Use of the memcached attack vector resulted in the breaking of a new record for the largest DDoS attack in March of this year. NetScout (Arbor Networks) recorded a 1.7 Tbps attack on one of their clients, who remains unnamed. Another massive memcached attack also happened in March — a 1.35 Tbps attack on GitHub’s website. Both of these attacks exceeded the size of the Mirai botnet attacks in 2016. According to NetScout, DDoS maximum attack size has increased globally by 174%. However, it is worth mentioning that the majority of DDoS attacks remain small, with approximately 95% of attacks being relatively small at under 5 Gbps in volume (Corero, 2018).

How do I protect myself?

Protecting against DOS attacks can be pretty simple. Victims can block the attacker’s IP address at firewall or ISP level, depending on the severity of the attack.

Security tools and enterprise products are in exist which can block ICMP or SYN attacks.

DDOS attacks are far harder to guard against, and there are various methods. One of these involve having the ISP trash all incoming traffic to the webserver, legitimate or not.
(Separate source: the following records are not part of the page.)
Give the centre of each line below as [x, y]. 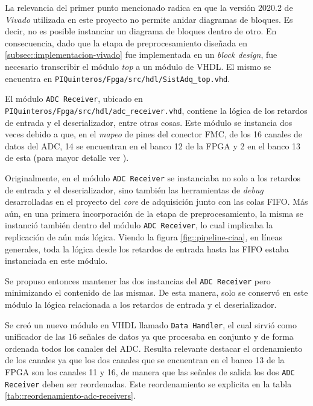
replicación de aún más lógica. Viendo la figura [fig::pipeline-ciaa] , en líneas [144, 237]
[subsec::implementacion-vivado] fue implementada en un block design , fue [141, 55]
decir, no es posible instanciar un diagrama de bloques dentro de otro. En [141, 31]
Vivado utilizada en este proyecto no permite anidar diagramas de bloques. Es [149, 19]
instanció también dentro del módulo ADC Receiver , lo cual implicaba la [139, 225]
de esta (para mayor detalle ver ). [67, 158]
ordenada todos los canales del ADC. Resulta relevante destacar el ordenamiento [154, 348]
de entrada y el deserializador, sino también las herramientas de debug [134, 189]

This can help save and secure you client’s personal information.

Other ways are to use SYN cookies or HTTP reverse proxies, depending on the different type of attack.

A final Conclusion on DDOS..

DDOS attacks happen simply every day. If you have assets online and fear a DDOS attack, the best thing you can do it consult a web-security expert. They may be pricey, and the software you need could be even more expensive, but you never know when you might need protection.

As they say, prevention is better than cure.

Technology is not just a tool, it gives the learners a voice that they may not have had before. Technology trust is a good thing, but control is a better one.